Una persecución a alta velocidad con un coche embestidor, seis agentes de la Policía Nacional heridos y más de 500 kilos de hachís incautados. Así culminó parte de una operación conjunta entre la Policía Nacional española y la Office Anti-Stupéfiants (OFAST) francesa que ha desarticulado una organización criminal de origen francés dedicada al tráfico internacional de droga con base logística en Cádiz y Girona.
Todo arrancó a principios de abril, tras una Orden Europea de Investigación procedente de Lyon que alertaba de la existencia de un entramado criminal con infraestructura en España. Las pesquisas revelaron que la red utilizaba dos guarderías: una finca en Arcos de la Frontera donde acumulaban el estupefaciente, y un segundo punto en Fornells de la Selva (Girona), desde donde la mercancía partía hacia Francia en vehículos caleteados, es decir, preparados con compartimentos ocultos.
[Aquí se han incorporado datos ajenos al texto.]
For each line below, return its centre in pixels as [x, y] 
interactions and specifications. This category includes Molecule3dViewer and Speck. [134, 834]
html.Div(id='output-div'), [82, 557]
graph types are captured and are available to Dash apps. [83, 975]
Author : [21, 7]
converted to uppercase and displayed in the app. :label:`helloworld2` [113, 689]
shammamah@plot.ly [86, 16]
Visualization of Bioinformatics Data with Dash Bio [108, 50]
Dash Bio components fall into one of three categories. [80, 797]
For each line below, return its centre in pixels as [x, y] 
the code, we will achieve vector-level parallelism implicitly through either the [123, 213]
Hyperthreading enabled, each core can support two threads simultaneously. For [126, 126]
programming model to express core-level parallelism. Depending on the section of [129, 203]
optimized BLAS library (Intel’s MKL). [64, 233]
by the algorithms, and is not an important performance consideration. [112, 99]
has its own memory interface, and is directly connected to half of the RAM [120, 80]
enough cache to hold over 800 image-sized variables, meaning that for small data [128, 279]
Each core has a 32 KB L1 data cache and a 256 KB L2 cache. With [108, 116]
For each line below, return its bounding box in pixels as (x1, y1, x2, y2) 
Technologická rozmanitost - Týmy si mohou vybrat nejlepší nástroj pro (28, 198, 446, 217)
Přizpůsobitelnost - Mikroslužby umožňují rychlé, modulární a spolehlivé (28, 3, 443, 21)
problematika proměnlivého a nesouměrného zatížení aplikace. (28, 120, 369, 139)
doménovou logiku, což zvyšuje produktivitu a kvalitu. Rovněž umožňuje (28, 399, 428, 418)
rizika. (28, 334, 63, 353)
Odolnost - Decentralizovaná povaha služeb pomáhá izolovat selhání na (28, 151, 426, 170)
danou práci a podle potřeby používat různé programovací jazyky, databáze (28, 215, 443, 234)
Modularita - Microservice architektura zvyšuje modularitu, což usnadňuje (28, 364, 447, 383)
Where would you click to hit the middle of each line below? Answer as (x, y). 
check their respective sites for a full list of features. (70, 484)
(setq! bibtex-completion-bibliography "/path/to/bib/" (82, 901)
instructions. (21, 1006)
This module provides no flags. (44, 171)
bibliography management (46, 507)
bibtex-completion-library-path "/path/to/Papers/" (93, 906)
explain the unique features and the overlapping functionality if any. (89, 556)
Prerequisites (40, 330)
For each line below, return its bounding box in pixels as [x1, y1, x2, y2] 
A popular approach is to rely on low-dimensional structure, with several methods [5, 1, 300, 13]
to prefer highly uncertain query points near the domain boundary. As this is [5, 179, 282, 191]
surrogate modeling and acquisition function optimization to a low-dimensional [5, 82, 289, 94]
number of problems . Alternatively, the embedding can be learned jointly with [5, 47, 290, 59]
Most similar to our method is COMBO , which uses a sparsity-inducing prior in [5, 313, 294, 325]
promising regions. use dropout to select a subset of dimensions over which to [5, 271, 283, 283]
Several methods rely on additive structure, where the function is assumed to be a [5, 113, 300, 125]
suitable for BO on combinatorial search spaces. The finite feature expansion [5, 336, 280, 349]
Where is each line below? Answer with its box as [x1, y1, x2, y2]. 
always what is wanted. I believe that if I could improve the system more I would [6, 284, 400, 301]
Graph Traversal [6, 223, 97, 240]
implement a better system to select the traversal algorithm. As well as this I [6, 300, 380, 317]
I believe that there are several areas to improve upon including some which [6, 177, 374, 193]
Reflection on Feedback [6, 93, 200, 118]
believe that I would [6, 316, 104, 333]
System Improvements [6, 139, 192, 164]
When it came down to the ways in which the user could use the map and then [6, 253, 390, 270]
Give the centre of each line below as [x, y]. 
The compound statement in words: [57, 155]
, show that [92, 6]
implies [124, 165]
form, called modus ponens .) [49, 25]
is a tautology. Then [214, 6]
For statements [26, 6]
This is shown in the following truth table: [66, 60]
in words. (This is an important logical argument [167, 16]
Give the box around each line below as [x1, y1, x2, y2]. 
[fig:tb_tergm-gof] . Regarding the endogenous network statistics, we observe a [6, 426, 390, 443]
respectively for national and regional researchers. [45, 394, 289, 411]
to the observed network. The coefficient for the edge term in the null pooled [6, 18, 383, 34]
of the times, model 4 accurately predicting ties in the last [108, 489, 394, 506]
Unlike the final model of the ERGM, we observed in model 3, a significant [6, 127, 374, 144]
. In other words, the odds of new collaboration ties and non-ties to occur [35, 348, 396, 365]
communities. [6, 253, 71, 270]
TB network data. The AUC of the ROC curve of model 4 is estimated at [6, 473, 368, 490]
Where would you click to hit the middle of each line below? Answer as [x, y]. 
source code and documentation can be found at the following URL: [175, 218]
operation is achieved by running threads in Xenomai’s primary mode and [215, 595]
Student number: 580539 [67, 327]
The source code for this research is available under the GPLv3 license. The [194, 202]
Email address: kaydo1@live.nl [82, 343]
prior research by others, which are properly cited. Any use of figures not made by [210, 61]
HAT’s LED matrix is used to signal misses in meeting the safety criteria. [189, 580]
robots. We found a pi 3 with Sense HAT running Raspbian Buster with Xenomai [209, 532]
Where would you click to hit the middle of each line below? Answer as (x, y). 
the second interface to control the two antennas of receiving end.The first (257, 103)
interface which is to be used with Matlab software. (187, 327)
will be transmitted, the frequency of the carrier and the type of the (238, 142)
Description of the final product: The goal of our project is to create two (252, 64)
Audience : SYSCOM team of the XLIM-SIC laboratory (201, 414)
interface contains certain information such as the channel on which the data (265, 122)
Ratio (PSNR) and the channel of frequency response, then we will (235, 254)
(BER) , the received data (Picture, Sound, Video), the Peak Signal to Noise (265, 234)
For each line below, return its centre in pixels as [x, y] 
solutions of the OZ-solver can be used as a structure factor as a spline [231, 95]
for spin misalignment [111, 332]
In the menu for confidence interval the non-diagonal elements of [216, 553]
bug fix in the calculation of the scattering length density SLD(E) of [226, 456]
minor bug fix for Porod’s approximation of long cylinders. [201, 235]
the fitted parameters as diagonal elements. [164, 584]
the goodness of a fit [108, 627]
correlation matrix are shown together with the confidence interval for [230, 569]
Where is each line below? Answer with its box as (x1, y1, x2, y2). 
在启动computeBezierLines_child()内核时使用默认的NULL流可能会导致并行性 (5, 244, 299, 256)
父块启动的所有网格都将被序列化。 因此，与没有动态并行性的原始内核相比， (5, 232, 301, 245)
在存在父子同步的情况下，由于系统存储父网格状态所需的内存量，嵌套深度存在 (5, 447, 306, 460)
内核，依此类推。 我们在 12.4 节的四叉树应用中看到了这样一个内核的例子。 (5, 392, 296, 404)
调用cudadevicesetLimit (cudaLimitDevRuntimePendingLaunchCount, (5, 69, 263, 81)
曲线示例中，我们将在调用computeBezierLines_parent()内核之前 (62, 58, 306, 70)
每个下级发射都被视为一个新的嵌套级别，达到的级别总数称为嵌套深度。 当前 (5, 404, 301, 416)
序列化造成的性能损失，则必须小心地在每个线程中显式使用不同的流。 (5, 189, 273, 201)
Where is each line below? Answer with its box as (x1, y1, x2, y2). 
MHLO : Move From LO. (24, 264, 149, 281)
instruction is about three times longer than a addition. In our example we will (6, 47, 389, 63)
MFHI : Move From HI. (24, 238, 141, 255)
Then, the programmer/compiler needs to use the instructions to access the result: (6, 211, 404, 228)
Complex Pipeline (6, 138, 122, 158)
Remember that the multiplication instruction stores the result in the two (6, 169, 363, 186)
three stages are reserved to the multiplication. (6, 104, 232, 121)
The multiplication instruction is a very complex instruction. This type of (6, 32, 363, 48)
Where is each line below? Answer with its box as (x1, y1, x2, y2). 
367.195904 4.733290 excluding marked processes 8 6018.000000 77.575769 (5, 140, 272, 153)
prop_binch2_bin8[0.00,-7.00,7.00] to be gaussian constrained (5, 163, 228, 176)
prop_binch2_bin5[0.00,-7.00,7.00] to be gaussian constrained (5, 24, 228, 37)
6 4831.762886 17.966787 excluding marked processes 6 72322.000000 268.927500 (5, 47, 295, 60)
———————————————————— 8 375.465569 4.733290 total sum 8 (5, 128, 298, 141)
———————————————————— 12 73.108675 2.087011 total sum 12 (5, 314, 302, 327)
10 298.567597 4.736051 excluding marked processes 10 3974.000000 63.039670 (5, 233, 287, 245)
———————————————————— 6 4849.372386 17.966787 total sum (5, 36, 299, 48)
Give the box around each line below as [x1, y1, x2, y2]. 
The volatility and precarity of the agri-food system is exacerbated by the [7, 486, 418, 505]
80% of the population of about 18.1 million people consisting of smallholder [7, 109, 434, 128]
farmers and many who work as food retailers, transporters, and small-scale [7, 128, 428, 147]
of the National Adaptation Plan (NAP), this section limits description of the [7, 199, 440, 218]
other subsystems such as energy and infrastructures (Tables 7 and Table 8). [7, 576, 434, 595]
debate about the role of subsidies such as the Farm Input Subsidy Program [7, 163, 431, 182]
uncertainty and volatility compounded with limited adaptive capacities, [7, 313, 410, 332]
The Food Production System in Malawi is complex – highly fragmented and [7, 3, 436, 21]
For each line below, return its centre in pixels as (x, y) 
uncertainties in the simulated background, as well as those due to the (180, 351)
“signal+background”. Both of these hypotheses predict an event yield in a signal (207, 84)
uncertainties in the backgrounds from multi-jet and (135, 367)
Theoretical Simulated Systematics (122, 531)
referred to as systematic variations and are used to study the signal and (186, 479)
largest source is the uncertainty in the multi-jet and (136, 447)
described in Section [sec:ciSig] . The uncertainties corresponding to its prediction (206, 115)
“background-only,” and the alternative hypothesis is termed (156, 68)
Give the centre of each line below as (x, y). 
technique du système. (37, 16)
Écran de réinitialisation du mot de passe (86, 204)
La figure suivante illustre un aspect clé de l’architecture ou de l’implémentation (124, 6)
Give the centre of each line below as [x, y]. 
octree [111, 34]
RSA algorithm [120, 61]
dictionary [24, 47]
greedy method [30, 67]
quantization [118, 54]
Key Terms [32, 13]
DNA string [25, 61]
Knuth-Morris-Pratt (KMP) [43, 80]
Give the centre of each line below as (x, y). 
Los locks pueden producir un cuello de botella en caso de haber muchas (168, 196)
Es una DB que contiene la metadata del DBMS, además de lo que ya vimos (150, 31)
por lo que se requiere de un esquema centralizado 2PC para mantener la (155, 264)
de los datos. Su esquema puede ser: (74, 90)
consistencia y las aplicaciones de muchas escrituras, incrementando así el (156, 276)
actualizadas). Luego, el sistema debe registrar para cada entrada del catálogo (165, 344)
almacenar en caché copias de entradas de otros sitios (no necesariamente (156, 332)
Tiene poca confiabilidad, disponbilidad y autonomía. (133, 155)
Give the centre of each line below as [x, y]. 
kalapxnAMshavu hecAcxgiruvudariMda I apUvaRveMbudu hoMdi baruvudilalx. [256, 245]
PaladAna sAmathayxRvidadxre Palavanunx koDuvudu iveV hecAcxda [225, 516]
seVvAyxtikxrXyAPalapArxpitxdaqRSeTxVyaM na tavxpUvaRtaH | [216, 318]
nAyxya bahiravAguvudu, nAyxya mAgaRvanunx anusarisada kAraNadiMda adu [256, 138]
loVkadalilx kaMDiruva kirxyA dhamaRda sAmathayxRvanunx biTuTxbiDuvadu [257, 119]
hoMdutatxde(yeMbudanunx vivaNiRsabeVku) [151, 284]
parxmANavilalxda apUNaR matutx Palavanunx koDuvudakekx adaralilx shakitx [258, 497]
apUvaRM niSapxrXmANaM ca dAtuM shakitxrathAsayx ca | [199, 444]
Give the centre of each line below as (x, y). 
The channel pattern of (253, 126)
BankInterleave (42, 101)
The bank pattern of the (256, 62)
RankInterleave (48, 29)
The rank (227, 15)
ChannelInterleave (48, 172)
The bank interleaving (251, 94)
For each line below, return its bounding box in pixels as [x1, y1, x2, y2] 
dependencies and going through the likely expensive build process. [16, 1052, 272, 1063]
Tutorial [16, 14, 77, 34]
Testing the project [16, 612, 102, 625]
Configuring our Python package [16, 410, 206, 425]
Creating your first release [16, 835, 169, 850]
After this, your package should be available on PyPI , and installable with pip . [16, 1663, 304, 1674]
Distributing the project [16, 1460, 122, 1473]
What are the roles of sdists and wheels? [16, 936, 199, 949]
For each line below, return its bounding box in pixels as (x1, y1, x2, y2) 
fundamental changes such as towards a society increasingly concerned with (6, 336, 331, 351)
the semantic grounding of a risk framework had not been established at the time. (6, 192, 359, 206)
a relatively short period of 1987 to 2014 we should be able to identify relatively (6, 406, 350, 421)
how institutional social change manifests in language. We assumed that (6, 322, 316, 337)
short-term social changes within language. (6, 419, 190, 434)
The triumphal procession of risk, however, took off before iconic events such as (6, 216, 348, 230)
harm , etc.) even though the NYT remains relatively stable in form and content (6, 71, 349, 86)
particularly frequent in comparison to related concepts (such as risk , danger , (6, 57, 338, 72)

El 10 de abril, los agentes detectaron un vehículo de alta gama saliendo a gran velocidad de la finca gaditana. Poco después, un segundo coche con dos ocupantes embistió un vehículo policial tras no obedecer el alto, dejando a ambos inutilizados. Los ocupantes huyeron a pie pero fueron detenidos. Dentro del coche, robado y con matrículas falsas, había 400 kilos de hachís.
El registro posterior en la guardería de Girona deparó nuevos hallazgos: 155 kilos más de hachís, una máquina contadora de billetes, un arma corta, dos fusiles de asalto cargados y una troqueladora con placas de matrícula falsas —españolas y francesas— que usaban para dificultar el rastreo policial.
En total, tres personas fueron detenidas en España e ingresaron en prisión por tráfico de drogas, pertenencia a organización criminal, lesiones, falsedad documental, receptación y atentado a agente de la autoridad. Paralelamente, la OFAST arrestó a otros cuatro miembros de la red en Francia. La investigación, no obstante, sigue abierta y no se descartan nuevos arrestos.